The uncapped Cusack was named in Ireland's squad to face India and South Africa in June 2007; the squad was weakened by the absence of experienced players through commitments to their counties, injuries, and retirements after the 2007 Cricket World Cup. Not selected for the match against India, Cusack took Gary Wilson's place in the side for the match against South Africa on 24 June 2007. In the match, Cusack made his One Day International debut; the seventh bowler used by Trent Johnston, Cusack took three wickets out of Ireland's four in the match. His maiden wicket was that of Morne van Wyk and he also dismissed Jacques Kallis and Herschelle Gibbs. Chasing 174 to win from 31 overs, Cusack top-scored for Ireland with 36 not out (36*) as the team fell 42 runs short of victory. Talking of Cusack's performance, Johnston said "We knew he could make the step up ... he came out there in tough conditions, against quality batsmen with short boundaries and he hit the top of off-stump and showed us how well he could bat ...He's going to be in these Irish colours for a long time and he deserves that".

Cusack also made a successful first class debut in August 2007, scoring 130 against Scotland in Belfast. The match, which ended in a draw, was Ireland's opening match in the 2007–08 ICC Intercontinental Cup. His partnership with Andre Botha in the match for the sixth wicket set a record for Ireland. It beat the team's previous highest sixth wicket partnership broke the record established in 1896 by Daniel Comyn and Drummond Hamilton against I Zingari. It was only Cusack's sixth match for Ireland. In the final of the tournament, Cusack scored 95* alongside centurion Niall O'Brien to help guide Ireland to victory, their third consecutive title in the competition. He was named man-of-the-match for his performance. Cusack finished the tournament with 361 runs from 7 matches at an average of 51.57 and was Ireland's fourth highest run-scorer; he also took 7 wickets at an average of 13.28.

In common with much of the Ireland team, he had a full-time job away from cricket which interfered with the game. By June 2009, Cusack Trent Johnston were the only players to have professional, central contracts with the Irish Cricket Union. The contracts were part of the Irish Cricket Union's initiative to make the Ireland cricket team more professional.

Cusack played in the 2009 ICC World Twenty20, in which Ireland progressed to the super eights.
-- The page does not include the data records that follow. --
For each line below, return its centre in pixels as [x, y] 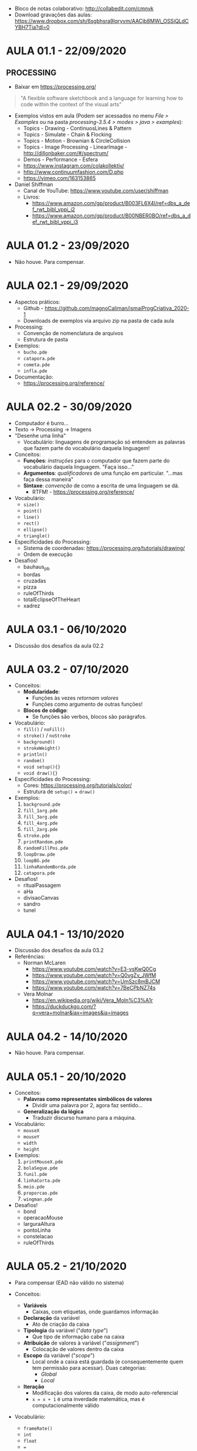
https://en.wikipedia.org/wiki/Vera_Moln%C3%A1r [93, 1000]
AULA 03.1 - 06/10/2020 [67, 629]
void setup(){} [42, 767]
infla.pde [35, 371]
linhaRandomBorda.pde [50, 867]
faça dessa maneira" [48, 479]
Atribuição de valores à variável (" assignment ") [81, 1343]
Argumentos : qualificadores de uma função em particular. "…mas [103, 473]
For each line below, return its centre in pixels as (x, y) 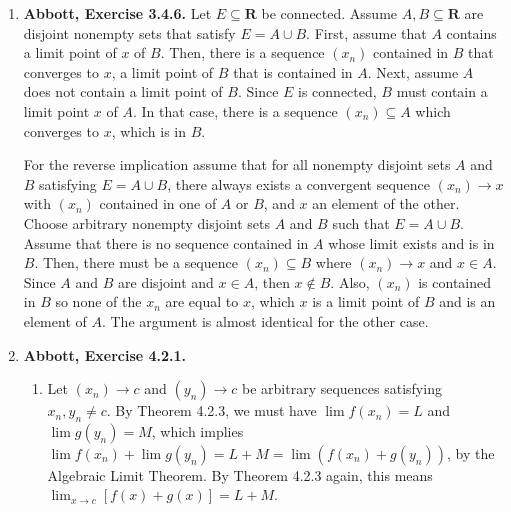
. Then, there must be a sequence (136, 262)
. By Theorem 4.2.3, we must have (211, 410)
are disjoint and (166, 281)
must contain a (442, 91)
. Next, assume (413, 71)
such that (361, 222)
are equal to (202, 301)
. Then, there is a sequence (242, 52)
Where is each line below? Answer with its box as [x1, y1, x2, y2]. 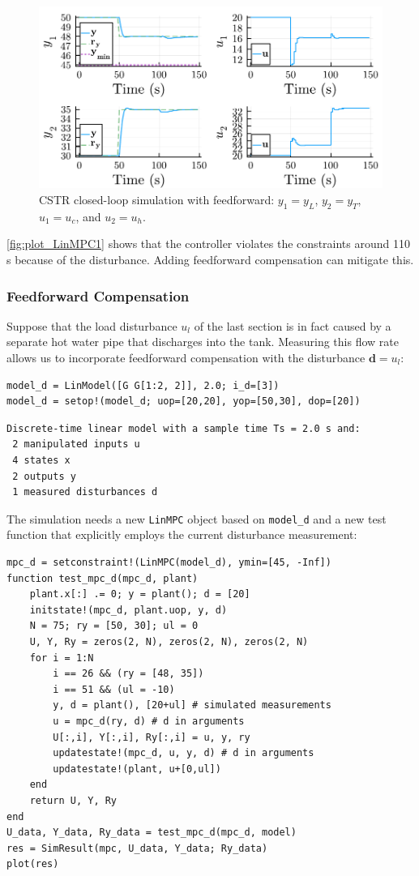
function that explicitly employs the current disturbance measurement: [6, 526, 357, 543]
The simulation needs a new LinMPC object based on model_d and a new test [6, 510, 387, 527]
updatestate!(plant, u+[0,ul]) [53, 763, 221, 775]
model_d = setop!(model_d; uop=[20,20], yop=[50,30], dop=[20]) [6, 395, 361, 408]
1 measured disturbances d [12, 486, 158, 498]
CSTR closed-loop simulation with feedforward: [39, 191, 275, 208]
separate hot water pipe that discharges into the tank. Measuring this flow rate [6, 333, 399, 350]
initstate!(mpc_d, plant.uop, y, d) [29, 604, 228, 616]
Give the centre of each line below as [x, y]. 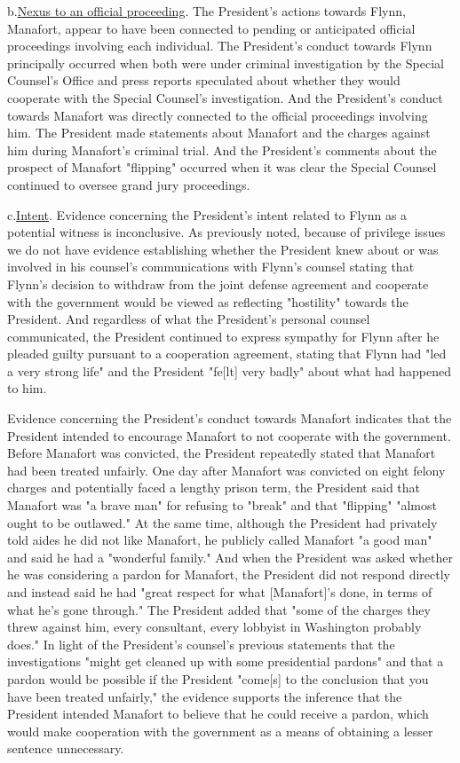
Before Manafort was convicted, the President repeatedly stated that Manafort [222, 453]
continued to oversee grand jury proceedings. [129, 184]
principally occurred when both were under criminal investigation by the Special [226, 63]
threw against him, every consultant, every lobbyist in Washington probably [214, 627]
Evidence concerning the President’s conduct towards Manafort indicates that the [230, 418]
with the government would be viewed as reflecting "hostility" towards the [208, 301]
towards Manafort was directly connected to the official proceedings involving [218, 115]
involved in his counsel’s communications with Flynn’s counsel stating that [211, 267]
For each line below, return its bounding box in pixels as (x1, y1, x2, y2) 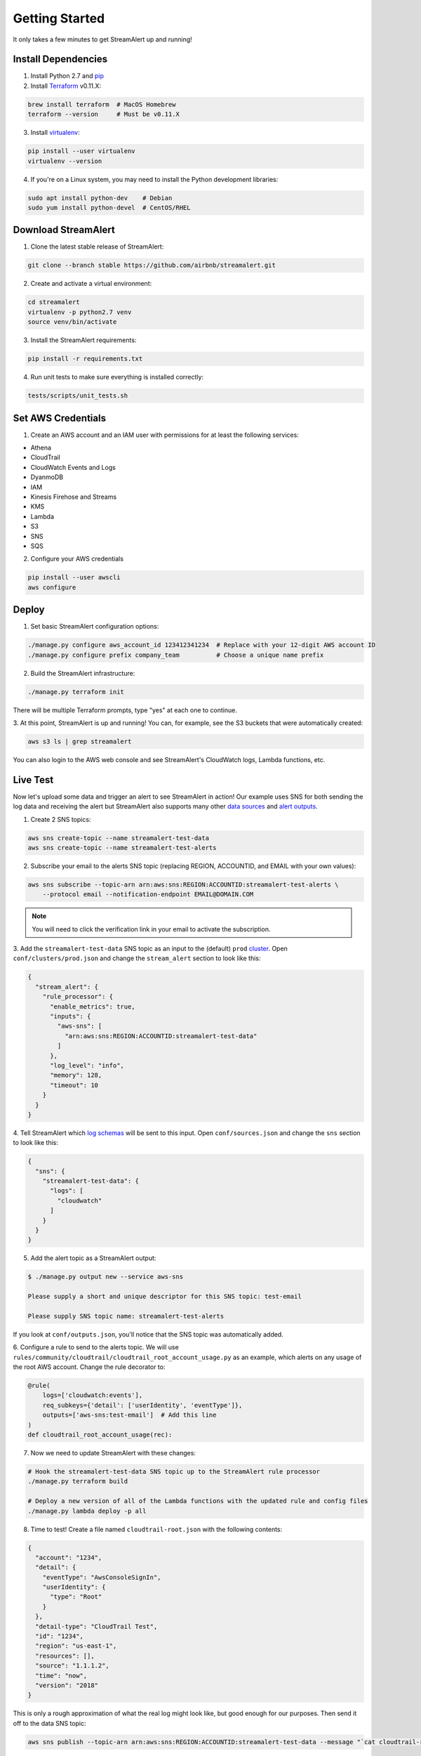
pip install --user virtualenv (27, 148, 136, 155)
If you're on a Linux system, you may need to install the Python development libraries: (30, 175, 279, 183)
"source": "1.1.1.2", (35, 1662, 110, 1670)
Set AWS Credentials (13, 412, 107, 424)
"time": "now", (35, 1672, 88, 1679)
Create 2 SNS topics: (30, 815, 91, 823)
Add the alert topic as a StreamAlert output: (30, 1254, 156, 1262)
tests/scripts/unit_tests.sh (27, 392, 128, 400)
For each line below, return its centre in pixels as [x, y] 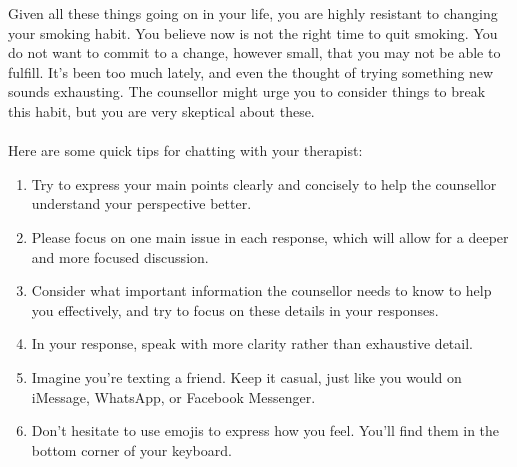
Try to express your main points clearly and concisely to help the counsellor [264, 183]
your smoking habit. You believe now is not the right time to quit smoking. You [253, 32]
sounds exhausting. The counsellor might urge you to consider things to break [247, 91]
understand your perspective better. [141, 203]
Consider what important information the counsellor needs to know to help [261, 290]
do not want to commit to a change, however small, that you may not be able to [254, 52]
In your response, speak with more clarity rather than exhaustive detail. [252, 343]
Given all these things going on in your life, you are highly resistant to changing [253, 13]
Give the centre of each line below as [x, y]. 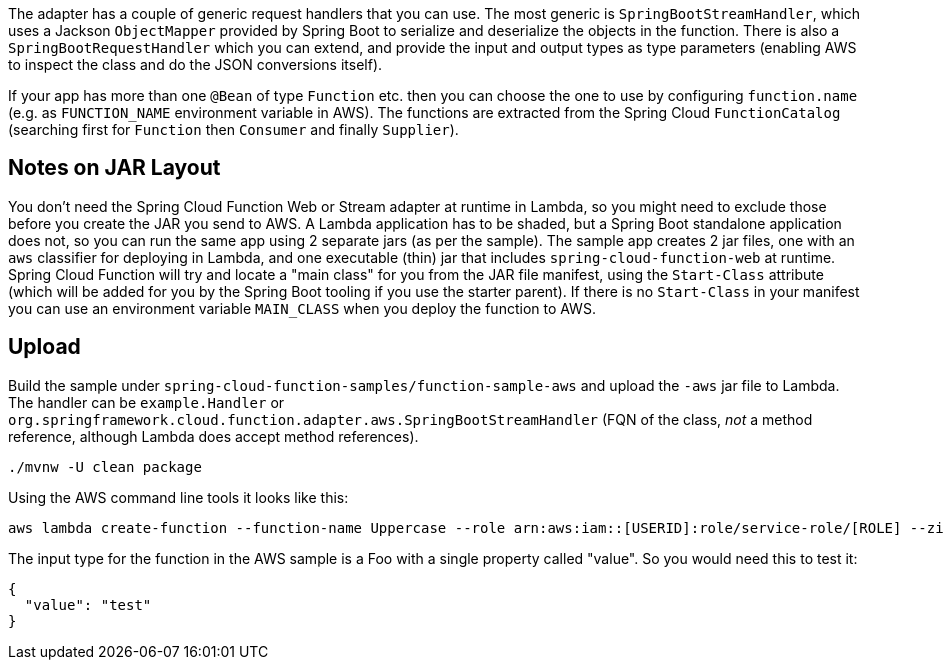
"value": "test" [88, 604]
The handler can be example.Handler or [146, 402]
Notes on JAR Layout [114, 168]
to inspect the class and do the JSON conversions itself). [195, 64]
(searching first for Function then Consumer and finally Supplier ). [233, 129]
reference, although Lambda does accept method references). [213, 436]
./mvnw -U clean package [105, 466]
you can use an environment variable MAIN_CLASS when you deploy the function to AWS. [302, 308]
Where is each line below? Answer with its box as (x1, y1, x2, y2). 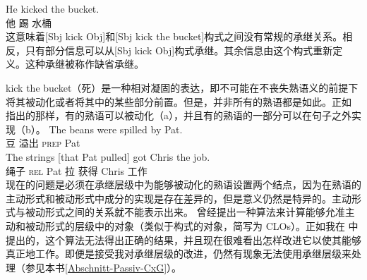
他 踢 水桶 (6, 15, 52, 30)
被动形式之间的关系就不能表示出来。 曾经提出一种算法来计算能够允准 (25, 205, 345, 219)
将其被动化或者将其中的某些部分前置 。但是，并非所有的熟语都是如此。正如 (6, 94, 351, 109)
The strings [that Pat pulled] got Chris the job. (6, 149, 210, 164)
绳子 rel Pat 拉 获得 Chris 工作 (6, 163, 148, 178)
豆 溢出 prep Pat (6, 135, 80, 150)
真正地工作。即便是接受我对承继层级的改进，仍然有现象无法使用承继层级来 (6, 246, 351, 261)
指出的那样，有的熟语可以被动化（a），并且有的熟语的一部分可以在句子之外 (6, 108, 351, 123)
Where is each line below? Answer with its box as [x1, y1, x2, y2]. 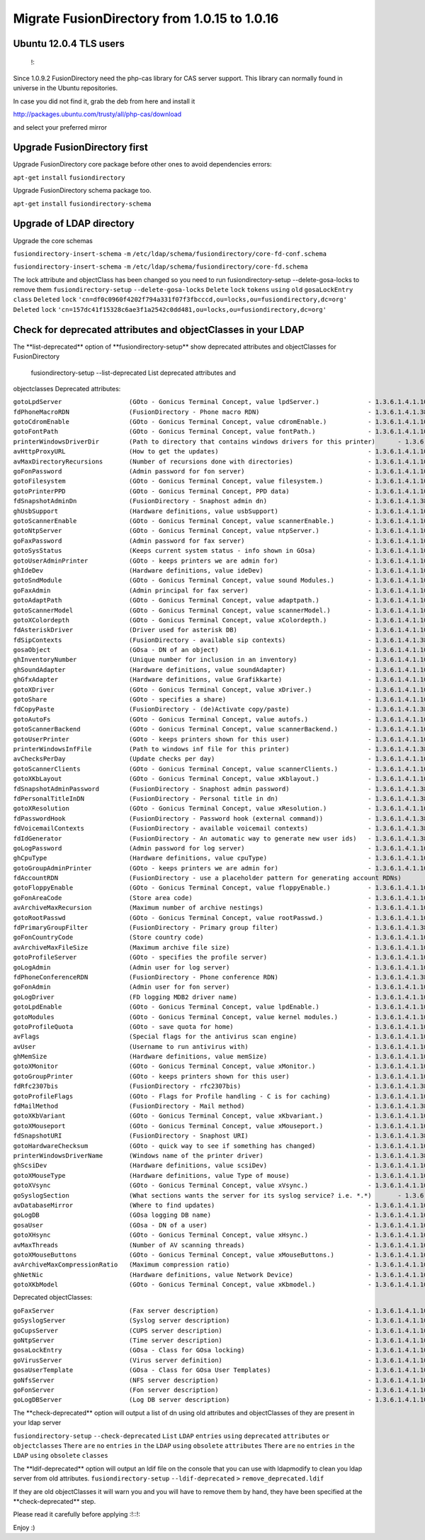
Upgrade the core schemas [13, 236, 93, 245]
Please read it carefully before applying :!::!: [13, 1510, 141, 1519]
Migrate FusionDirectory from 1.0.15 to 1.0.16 [13, 11, 279, 26]
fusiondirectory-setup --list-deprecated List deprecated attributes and [30, 369, 237, 377]
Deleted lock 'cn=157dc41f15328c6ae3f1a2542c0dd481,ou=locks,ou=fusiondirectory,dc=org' [13, 305, 327, 313]
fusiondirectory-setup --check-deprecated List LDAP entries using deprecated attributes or [13, 1432, 330, 1440]
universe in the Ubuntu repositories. [13, 84, 118, 92]
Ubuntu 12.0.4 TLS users [13, 38, 125, 50]
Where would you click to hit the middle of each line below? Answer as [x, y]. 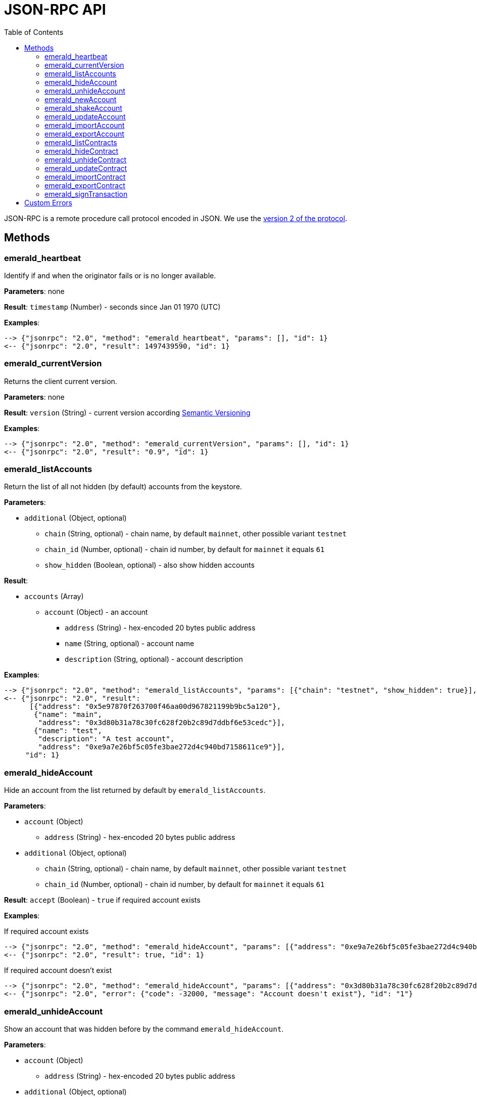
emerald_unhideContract [86, 159]
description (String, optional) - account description [154, 659]
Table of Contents [34, 32]
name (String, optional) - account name [130, 644]
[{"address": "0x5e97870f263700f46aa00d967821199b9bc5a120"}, [155, 707]
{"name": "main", [68, 715]
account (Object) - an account [96, 612]
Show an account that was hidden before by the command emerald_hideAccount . [144, 1029]
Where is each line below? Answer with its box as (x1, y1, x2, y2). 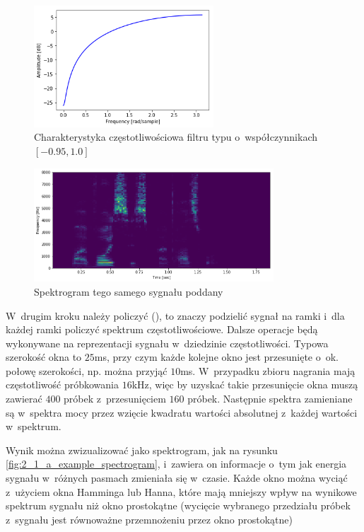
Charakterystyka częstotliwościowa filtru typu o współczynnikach (34, 129, 318, 144)
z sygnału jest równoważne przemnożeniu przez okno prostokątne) (6, 511, 293, 526)
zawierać (6, 391, 42, 406)
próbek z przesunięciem (64, 391, 166, 406)
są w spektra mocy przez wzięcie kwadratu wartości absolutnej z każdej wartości (6, 405, 358, 420)
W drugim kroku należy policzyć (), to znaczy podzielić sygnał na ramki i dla (6, 308, 345, 323)
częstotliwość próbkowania (6, 377, 119, 392)
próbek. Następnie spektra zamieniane (187, 391, 353, 406)
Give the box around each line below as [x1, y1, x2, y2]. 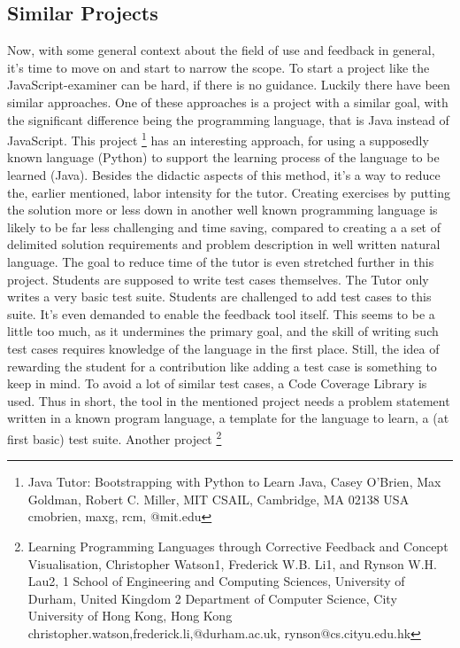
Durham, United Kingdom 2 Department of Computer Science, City [27, 589, 397, 607]
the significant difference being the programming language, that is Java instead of [7, 110, 449, 129]
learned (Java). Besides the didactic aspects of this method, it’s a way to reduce [7, 166, 441, 184]
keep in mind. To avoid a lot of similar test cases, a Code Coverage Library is [7, 374, 427, 393]
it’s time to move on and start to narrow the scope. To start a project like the [7, 58, 430, 76]
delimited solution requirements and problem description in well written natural [7, 235, 441, 254]
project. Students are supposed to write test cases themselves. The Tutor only [7, 269, 429, 288]
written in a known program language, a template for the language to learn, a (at [7, 409, 449, 427]
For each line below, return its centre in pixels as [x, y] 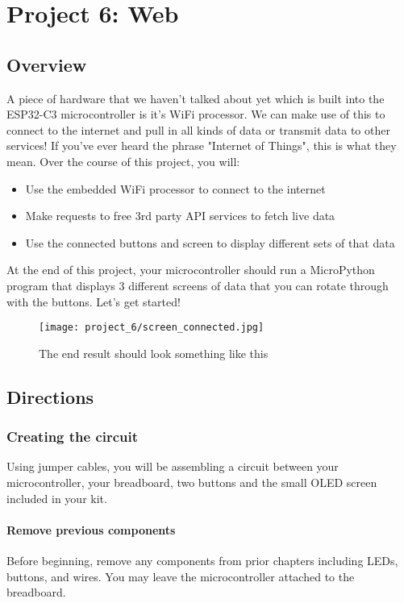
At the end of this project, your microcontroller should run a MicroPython [191, 270]
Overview [47, 64]
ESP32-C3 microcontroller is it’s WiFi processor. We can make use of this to [196, 114]
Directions [50, 396]
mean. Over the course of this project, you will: [123, 161]
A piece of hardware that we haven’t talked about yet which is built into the [196, 98]
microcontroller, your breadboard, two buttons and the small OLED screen [192, 482]
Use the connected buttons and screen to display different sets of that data [210, 242]
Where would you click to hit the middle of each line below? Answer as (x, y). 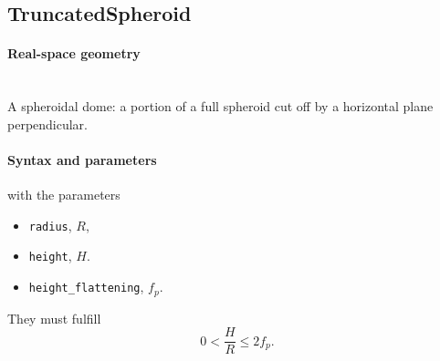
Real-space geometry (74, 53)
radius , (50, 225)
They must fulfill (54, 318)
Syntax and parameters (82, 159)
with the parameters (64, 195)
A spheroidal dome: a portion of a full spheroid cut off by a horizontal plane (220, 106)
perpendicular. (48, 124)
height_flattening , (86, 287)
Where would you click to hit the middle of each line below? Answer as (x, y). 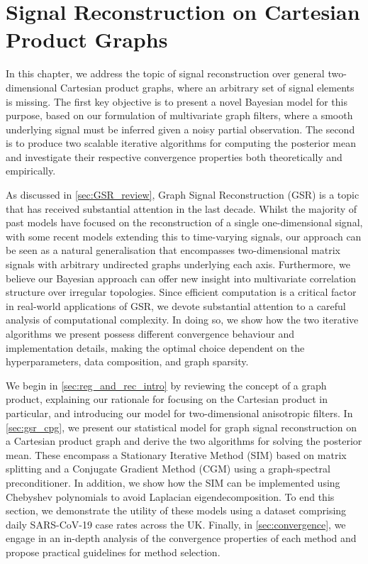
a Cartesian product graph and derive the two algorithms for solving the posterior (184, 441)
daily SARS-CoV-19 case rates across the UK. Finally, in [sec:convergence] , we (176, 524)
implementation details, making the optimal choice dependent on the (155, 347)
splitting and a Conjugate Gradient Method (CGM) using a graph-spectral (168, 469)
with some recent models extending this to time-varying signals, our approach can (184, 236)
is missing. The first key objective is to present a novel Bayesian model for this (177, 101)
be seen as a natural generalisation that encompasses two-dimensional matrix (173, 250)
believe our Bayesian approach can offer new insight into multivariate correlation (181, 278)

In Ireland's match against Sri Lanka, Cusack almost helped his team to victory by taking 4/18 to restrict Sri Lanka to 144/9. His bowling figures were the best for Ireland in Twenty20 Internationals (T20I). Playing in all five of Ireland's matches, Cusack took 8 wickets at an average of 19.12 in the tournament; he was the equal 12th leading wicket-taker in the tournament, and Ireland's joint leading wicket-taker, in both cases tied with off-spinner Kyle McCallan. With 14 wickets at an average of 13.00, Cusack is Ireland's leading wicket-taker in T20Is. Cusack was one of seven Ireland players to be nominated for the 2009 Associate and Affiliate Player of the Year (there were fourteen nominees in all).

In January 2010 Cricket Ireland, the governing body for cricket in Ireland, awarded Cusack a full-time contract. He was one of six players awarded such contracts with Cricket Ireland, and came just a year after the first professional contracts were awarded to Ireland's cricketers. Before that players were amateurs relying on income from other jobs and playing cricket in their spare time. The contract allowed Cusack and the others to focus on cricket, with the aim of improving ahead of the 2011 World Cup. He was selected in Ireland's 15-man squad for the 2011 World Cup.